Generic machine translation engines like Google Translate or Bing Translator are designed to translate anything with no specific domain bias or focus. The resulting translation is often out of context and lacks any specific writing style. Terminology and vocabulary choice are often inconsistent. Worse still, the terminology can often be completely wrong as it was determined by what was which data was most statistically relevant.

To demonstrate this concept, consider the simple sentence “I went to the bank.” A generic translation engine will not know if the context is “I went to the bank (of the river)” or “I went to the bank (of the turn)” or “I went to the bank (to deposit money)” or any of a number of other possible contexts. As such, the most statistically relevant choice will be taken, which in many cases will be wrong.

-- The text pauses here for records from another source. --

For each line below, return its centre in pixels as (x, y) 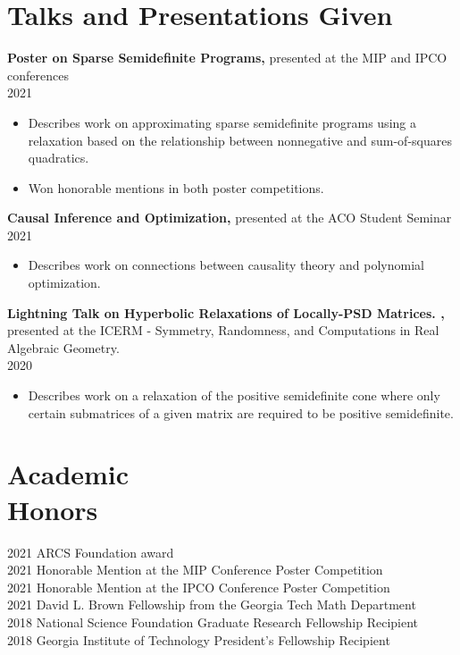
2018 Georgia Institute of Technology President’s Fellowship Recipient (199, 639)
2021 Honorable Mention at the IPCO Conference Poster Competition (199, 587)
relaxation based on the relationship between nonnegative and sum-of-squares (240, 140)
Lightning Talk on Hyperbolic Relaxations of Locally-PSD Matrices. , (226, 312)
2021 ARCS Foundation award (91, 552)
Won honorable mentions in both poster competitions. (176, 187)
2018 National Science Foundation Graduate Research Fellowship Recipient (213, 621)
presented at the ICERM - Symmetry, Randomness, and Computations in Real (223, 330)
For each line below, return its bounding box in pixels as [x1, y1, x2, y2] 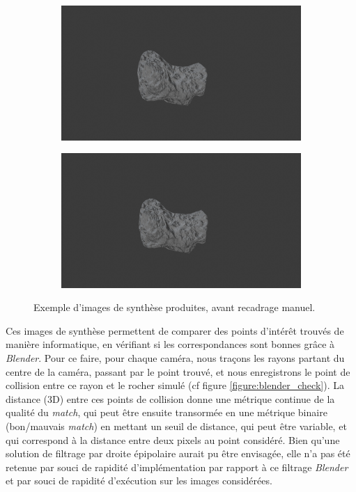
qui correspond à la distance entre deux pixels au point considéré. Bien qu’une [6, 432, 340, 447]
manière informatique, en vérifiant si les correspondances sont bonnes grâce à [6, 337, 335, 351]
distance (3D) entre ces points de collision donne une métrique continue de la [6, 391, 335, 406]
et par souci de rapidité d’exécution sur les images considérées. [6, 473, 272, 488]
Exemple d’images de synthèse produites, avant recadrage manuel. [33, 300, 316, 315]
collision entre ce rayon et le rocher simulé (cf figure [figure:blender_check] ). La [6, 378, 344, 392]
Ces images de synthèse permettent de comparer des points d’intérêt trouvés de [6, 323, 344, 338]
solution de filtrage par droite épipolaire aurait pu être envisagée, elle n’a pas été [6, 446, 350, 461]
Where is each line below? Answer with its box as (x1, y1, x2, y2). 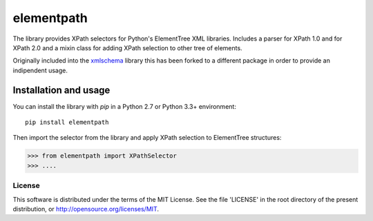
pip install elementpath (25, 118, 109, 127)
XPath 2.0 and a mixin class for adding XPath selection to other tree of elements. (12, 43, 242, 52)
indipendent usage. (12, 66, 68, 74)
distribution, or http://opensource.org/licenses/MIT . (12, 204, 159, 213)
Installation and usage (12, 84, 111, 96)
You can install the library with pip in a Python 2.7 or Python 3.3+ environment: (12, 102, 236, 110)
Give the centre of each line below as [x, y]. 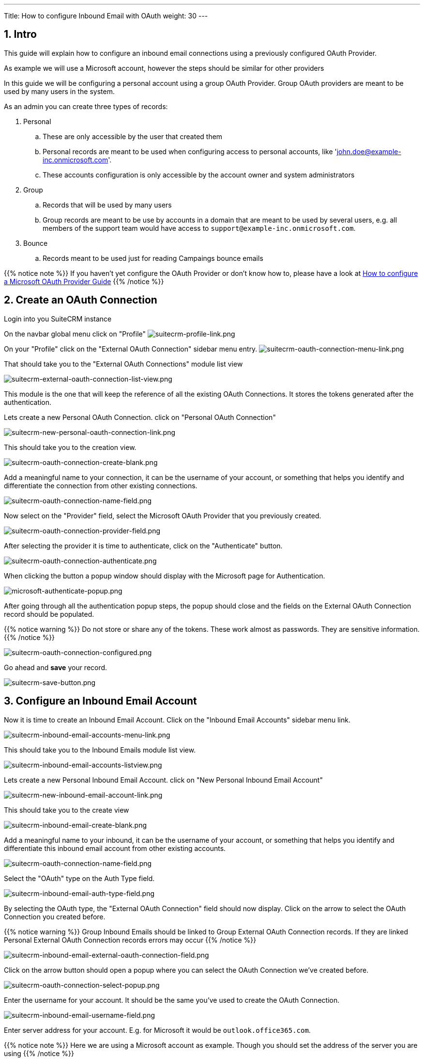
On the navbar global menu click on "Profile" [75, 334]
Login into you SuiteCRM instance [58, 319]
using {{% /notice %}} [39, 1053]
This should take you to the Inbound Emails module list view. [100, 750]
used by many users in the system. [59, 91]
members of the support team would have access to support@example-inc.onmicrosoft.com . [199, 228]
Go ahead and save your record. [56, 667]
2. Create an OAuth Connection [81, 300]
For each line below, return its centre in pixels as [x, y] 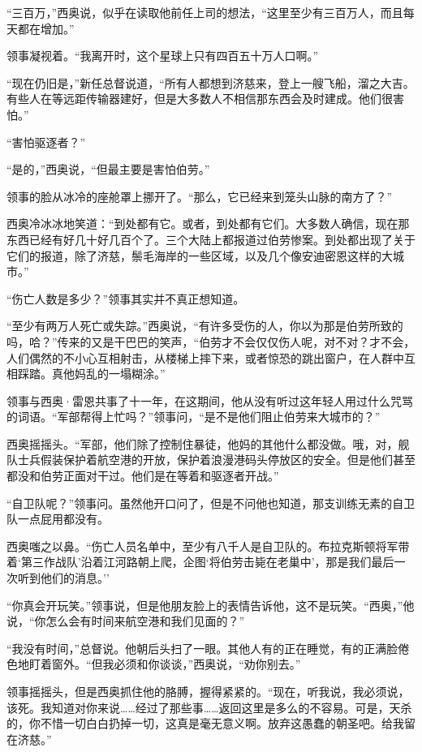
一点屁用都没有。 [63, 519]
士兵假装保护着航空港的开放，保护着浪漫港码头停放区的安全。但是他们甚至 [216, 460]
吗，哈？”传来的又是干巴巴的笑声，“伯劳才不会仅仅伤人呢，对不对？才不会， [211, 341]
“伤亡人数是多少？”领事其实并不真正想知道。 [126, 298]
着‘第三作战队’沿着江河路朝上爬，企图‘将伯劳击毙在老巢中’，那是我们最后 [200, 562]
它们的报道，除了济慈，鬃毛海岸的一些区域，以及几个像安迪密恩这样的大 [200, 255]
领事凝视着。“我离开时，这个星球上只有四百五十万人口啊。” [163, 56]
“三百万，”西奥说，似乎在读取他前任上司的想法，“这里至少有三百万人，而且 [205, 12]
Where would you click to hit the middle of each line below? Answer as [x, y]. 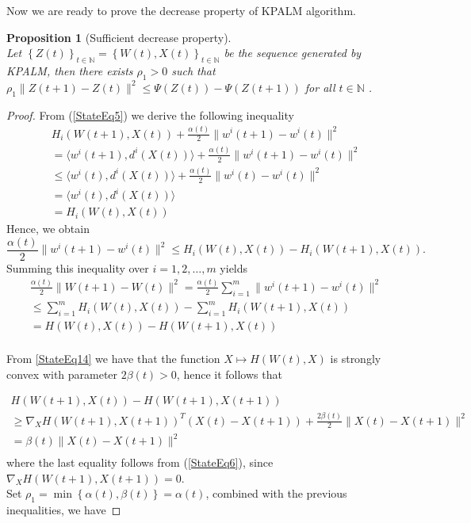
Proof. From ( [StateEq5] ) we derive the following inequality [150, 115]
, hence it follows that [229, 374]
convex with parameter [62, 374]
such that [193, 70]
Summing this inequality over [78, 267]
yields [234, 267]
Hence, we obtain [48, 229]
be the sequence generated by [293, 53]
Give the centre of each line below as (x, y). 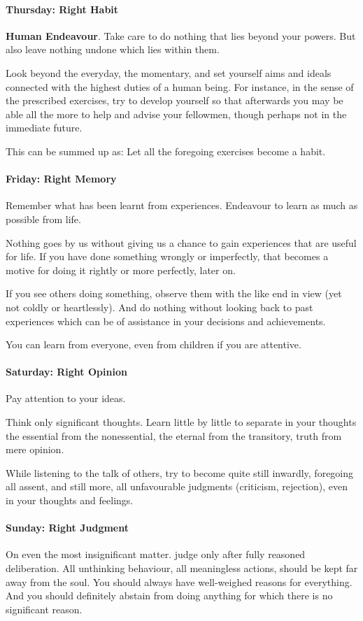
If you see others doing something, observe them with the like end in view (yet (174, 293)
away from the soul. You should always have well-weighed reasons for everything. (179, 581)
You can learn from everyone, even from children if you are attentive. (154, 344)
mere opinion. (35, 449)
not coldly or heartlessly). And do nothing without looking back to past (159, 307)
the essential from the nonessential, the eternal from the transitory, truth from (174, 435)
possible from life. (43, 219)
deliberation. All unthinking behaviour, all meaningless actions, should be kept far (182, 568)

From the single sentence above, even a human translator cannot determine the context, so it is reasonable that a machine would also have difficulty. However, if a human translator were given the information that they were translating in the Banking and Finance domain, then the accuracy of the translation would be increased. Customization of a machine translation engine is similar in that an engine is trained in a specific domain so has additional contextual information that improves translation accuracy.

There are different levels of customization and different approaches to customization. The full machine translation customization approach provided by Language Studio incorporates the Clean Data SMT model and is the most advanced in the industry. This approach ensures the context, preferred terminology, vocabulary choice and writing style are incorporated into the machine learning process and thus deliver optimal machine translation quality output.